This isn’t a new problem and it’s unique to digital marketing. As far back as the late 1800’s John Wannamaker is quoted as saying:

Half the money I spend on advertising is wasted; the trouble is I don’t know which half.

Traditional advertising faces a similar problem with companies allocating 60% of their media budget to television when only 18% of TV advertising campaigns generate a positive ROI, according to Nielsen.

Now, of course, digital marketing is much more sophisticated and it’s harder for false gurus to seduce business owners without proving the ROI resulting from their digital marketing programs. Below are results from studies showing the ROI of digital marketing:

ROI of digital marketing

the ROI of digital marketing

  1. A study by Microsoft used big data to measure the ROI of digital marketing both with and without traditional advertising. They found digital marketing outperforms all forms of traditional advertising (TV, print, radio, and outdoor), while combining both resulted in the highest ROI. Thus, digital marketing isn’t an either/ or strategy, but businesses should blend traditional advertising and new media.
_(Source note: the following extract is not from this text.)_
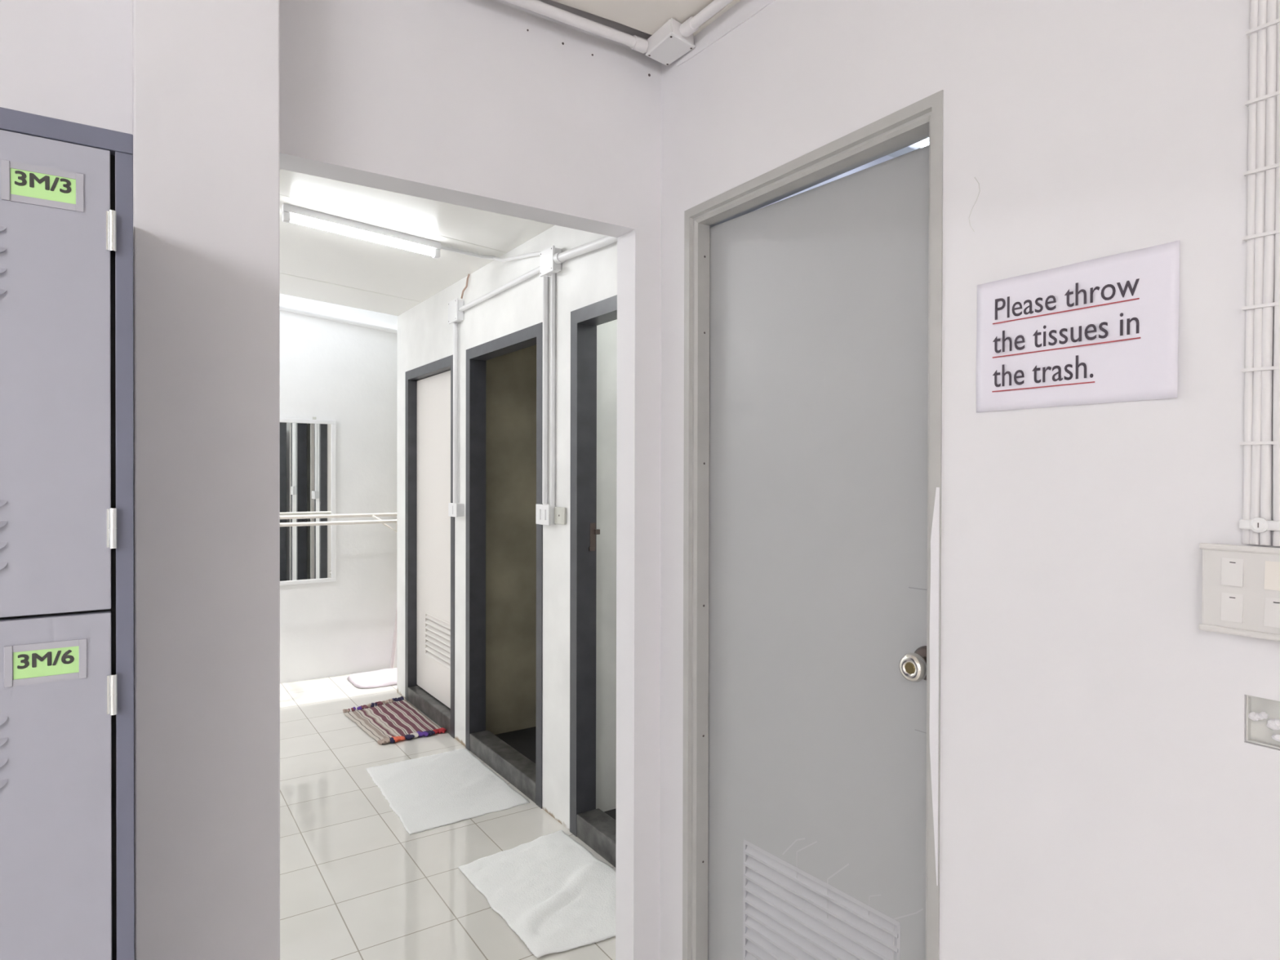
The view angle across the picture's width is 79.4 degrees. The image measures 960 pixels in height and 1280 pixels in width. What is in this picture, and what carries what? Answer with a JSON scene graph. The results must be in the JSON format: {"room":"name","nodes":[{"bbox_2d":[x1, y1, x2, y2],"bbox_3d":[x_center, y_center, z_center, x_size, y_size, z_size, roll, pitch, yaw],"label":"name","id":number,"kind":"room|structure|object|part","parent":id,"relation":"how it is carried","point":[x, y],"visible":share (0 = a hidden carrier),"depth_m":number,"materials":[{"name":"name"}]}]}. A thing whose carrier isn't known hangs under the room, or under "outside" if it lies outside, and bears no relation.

Also, businesses whose media spend is still focused on traditional advertising should migrate their budgets in favor of digital marketing.
  2. A case study by Google and Dove showed a 6% lift in sales, while combining traditional advertising (TV) with digital marketing resulted in an 11% increase in sales. Interestingly, the study showed the “tide lifts all boats”. In other words, advertising a single product through digital marketing caused an uplift in sales of other Dove products.
  3. Nielsen showed that CPG (Consumer Packaged Goods Companies) demonstrated the positive ROI of digital marketing was nearly 2.8%, with some industries showing an ROI of over 5% — not too shabby.

The state of ROI assessment

The state of ROI assessment is dismal, according to the Fournaise Marketing Group, which found:

Nine out of ten (90%) global marketers are not trained to calculate return on investment (ROI), and 80% struggle with being able to properly demonstrate to their management the business effectiveness of their spending, campaigns and activities, according to new research.

Why is ROI assessment so bad?

Fournaise CEO identified 2 problems in their study that account for the dismal state of measurement of ROI in digital marketing (or marketing in general, for that matter).

The first is the poor training of marketing majors in assessment of marketing ROI and the second is the influx of non-marketing majors into the marketing discipline (over 1/2 of all marketing employees have non-marketing degrees, most often in the social sciences). He sums up the problem with this statement:

In other words, every Tom, Dick & Harry is a Marketer, lacking the scientific and financial knowledge necessary to inform and optimize the creative side of Marketing. CEOs have told us again and again: they want ROI Marketers, i.e. 360-degree performance machines trained to deliver (real) business results and prove/optimize ROI. As long as Marketers continue to fail to get trained in, master the use of and optimize Marketing Performance & Marketing ROI, they will struggle to demonstrate to CEOs that they are not ‘money spenders who jump on (and hide) behind the latest fads and blow smoke’, but real business generators

ROI of digital marketing and market performance tips

First, let’s take a look at digital marketing and where it fits within the spectrum of traditional marketing. Here’s a very cool infographic I created with the help of Matt Valvano from Ideas and Pixels — a first-rate graphic designer.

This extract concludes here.